Your task :: Go through the entries one line at a time, and gather every line that has the word "Compatible".

(Saved data entries)
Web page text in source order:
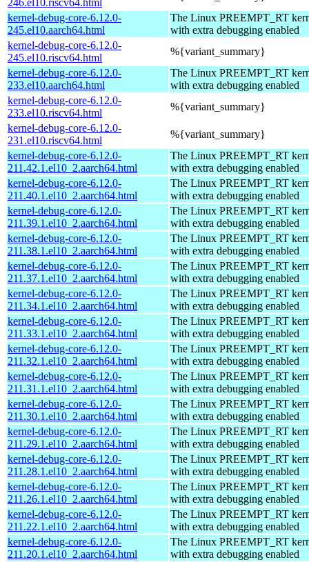
kernel-debug-core-6.12.0-
245.el10.aarch64.html
The Linux PREEMPT_RT
with extra debugging enabled
kernel-debug-core-6.12.0-
245.el10.riscv64.html
%{variant_summary}
kernel-debug-core-6.12.0-
233.el10.aarch64.html
The Linux PREEMPT_RT
with extra debugging enabled
kernel-debug-core-6.12.0-
233.el10.riscv64.html
%{variant_summary}
kernel-debug-core-6.12.0-
231.el10.riscv64.html
%{variant_summary}
kernel-debug-core-6.12.0-
211.42.1.el10_2.aarch64.html
The Linux PREEMPT_RT
with extra debugging enabled
kernel-debug-core-6.12.0-
211.40.1.el10_2.aarch64.html
The Linux PREEMPT_RT
with extra debugging enabled
kernel-debug-core-6.12.0-
211.39.1.el10_2.aarch64.html
The Linux PREEMPT_RT
with extra debugging enabled
kernel-debug-core-6.12.0-
211.38.1.el10_2.aarch64.html
The Linux PREEMPT_RT
with extra debugging enabled
kernel-debug-core-6.12.0-
211.37.1.el10_2.aarch64.html
The Linux PREEMPT_RT
with extra debugging enabled
kernel-debug-core-6.12.0-
211.34.1.el10_2.aarch64.html
The Linux PREEMPT_RT
with extra debugging enabled
kernel-debug-core-6.12.0-
211.33.1.el10_2.aarch64.html
The Linux PREEMPT_RT
with extra debugging enabled
kernel-debug-core-6.12.0-
211.32.1.el10_2.aarch64.html
The Linux PREEMPT_RT
with extra debugging enabled
kernel-debug-core-6.12.0-
211.31.1.el10_2.aarch64.html
The Linux PREEMPT_RT
with extra debugging enabled
kernel-debug-core-6.12.0-
211.30.1.el10_2.aarch64.html
The Linux PREEMPT_RT
with extra debugging enabled
kernel-debug-core-6.12.0-
211.29.1.el10_2.aarch64.html
The Linux PREEMPT_RT
with extra debugging enabled
kernel-debug-core-6.12.0-
211.28.1.el10_2.aarch64.html
The Linux PREEMPT_RT
with extra debugging enabled
kernel-debug-core-6.12.0-
211.26.1.el10_2.aarch64.html
The Linux PREEMPT_RT
with extra debugging enabled
kernel-debug-core-6.12.0-
211.22.1.el10_2.aarch64.html
The Linux PREEMPT_RT
with extra debugging enabled
kernel-debug-core-6.12.0-
211.20.1.el10_2.aarch64.html
The Linux PREEMPT_RT
with extra debugging enabled
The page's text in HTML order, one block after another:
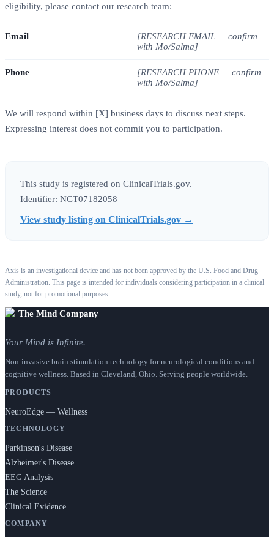
eligibility, please contact our research team:
Email
[RESEARCH EMAIL — confirm
with Mo/Salma]
Phone
[RESEARCH PHONE — confirm
with Mo/Salma]
We will respond within [X] business days to discuss next steps.
Expressing interest does not commit you to participation.
This study is registered on ClinicalTrials.gov.
Identifier: NCT07182058
View study listing on ClinicalTrials.gov →
Axis is an investigational device and has not been approved by the U.S. Food and Drug
Administration. This page is intended for individuals considering participation in a clinical
study, not for promotional purposes.
The Mind Company
Your Mind is Infinite.
Non-invasive brain stimulation technology for neurological conditions and
cognitive wellness. Based in Cleveland, Ohio. Serving people worldwide.
PRODUCTS
NeuroEdge — Wellness
TECHNOLOGY
Parkinson's Disease
Alzheimer's Disease
EEG Analysis
The Science
Clinical Evidence
COMPANY
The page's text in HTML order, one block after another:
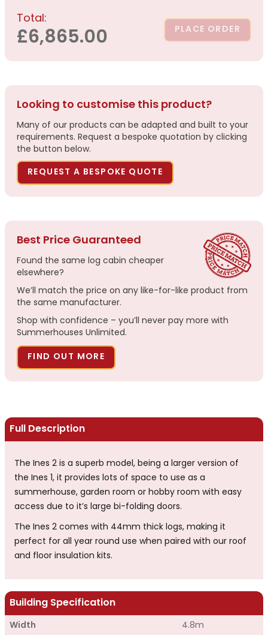
Full Description
The Ines 2 is a superb model, being a larger version of
the Ines 1, it provides lots of space to use as a
summerhouse, garden room or hobby room with easy
access due to it’s large bi-folding doors.
The Ines 2 comes with 44mm thick logs, making it
perfect for all year round use when paired with our roof
and floor insulation kits.
Building Specification
Width 4.8m
Total:
£6,865.00 PLACE ORDER
Looking to customise this product?
Many of our products can be adapted and built to your
requirements. Request a bespoke quotation by clicking
the button below.
REQUEST A BESPOKE QUOTE
Best Price Guaranteed
Found the same log cabin cheaper
elsewhere?
We’ll match the price on any like-for-like product from
the same manufacturer.
Shop with confidence – you’ll never pay more with
Summerhouses Unlimited.
FIND OUT MORE
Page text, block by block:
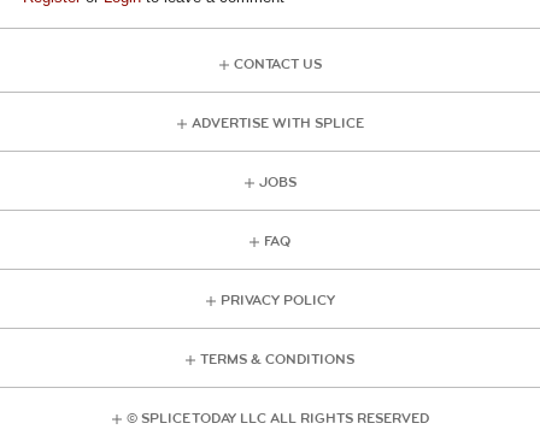
CONTACT US
ADVERTISE WITH SPLICE
JOBS
FAQ
PRIVACY POLICY
TERMS & CONDITIONS
© SPLICE TODAY LLC ALL RIGHTS RESERVED
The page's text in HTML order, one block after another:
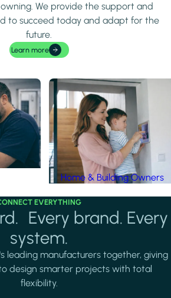
We provide the support and
to succeed today and adapt for the
future.
Learn more
Home & Building Owners
EVERYTHING
Every brand. Every
system.
leading manufacturers together, giving
design smarter projects with total
flexibility.
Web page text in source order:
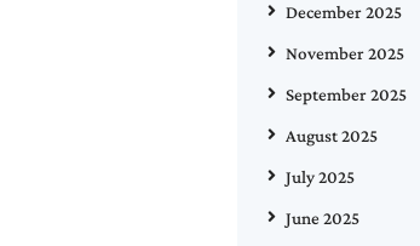
December 2025
November 2025
September 2025
August 2025
July 2025
June 2025
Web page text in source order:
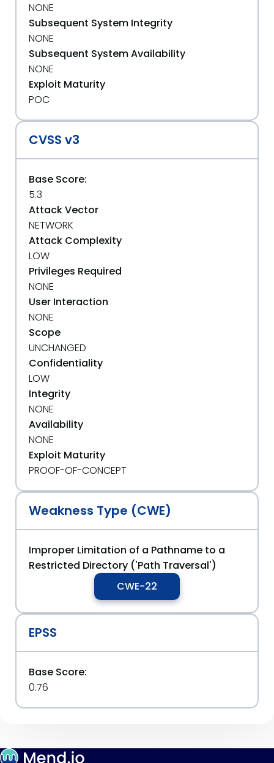
NONE
Subsequent System Integrity
NONE
Subsequent System Availability
NONE
Exploit Maturity
POC
CVSS v3
Base Score:
5.3
Attack Vector
NETWORK
Attack Complexity
LOW
Privileges Required
NONE
User Interaction
NONE
Scope
UNCHANGED
Confidentiality
LOW
Integrity
NONE
Availability
NONE
Exploit Maturity
PROOF-OF-CONCEPT
Weakness Type (CWE)
Improper Limitation of a Pathname to a
Restricted Directory ('Path Traversal')
CWE-22
EPSS
Base Score:
0.76
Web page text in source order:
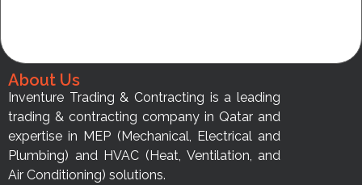
About Us
Inventure Trading & Contracting is a leading
trading & contracting company in Qatar and
expertise in MEP (Mechanical, Electrical and
Plumbing) and HVAC (Heat, Ventilation, and
Air Conditioning) solutions.
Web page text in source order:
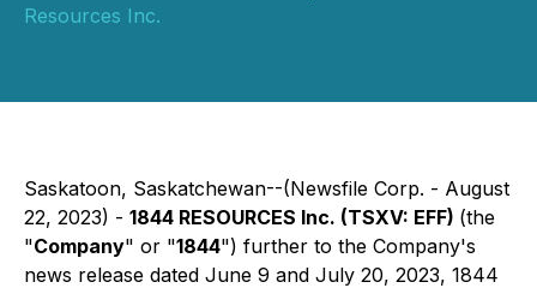
Resources Inc.
Saskatoon, Saskatchewan--(Newsfile Corp. - August
22, 2023) - 1844 RESOURCES Inc. (TSXV: EFF) (the
"Company" or "1844") further to the Company's
news release dated June 9 and July 20, 2023, 1844
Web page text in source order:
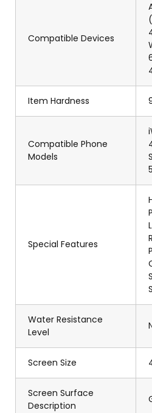
Compatible Devices
Item Hardness
Compatible Phone
Models
Special Features
Water Resistance
Level
Screen Size
Screen Surface
Description
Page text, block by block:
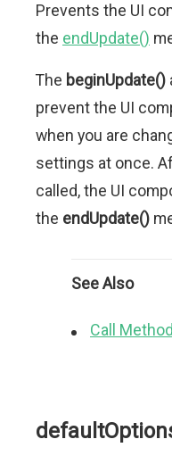
Prevents the UI
the endUpdate()
The beginUpdate()
prevent the UI
when you are
settings at once.
called, the UI
the endUpdate()
See Also
Call

Task output ::
Compatible Devices
Compatible Phone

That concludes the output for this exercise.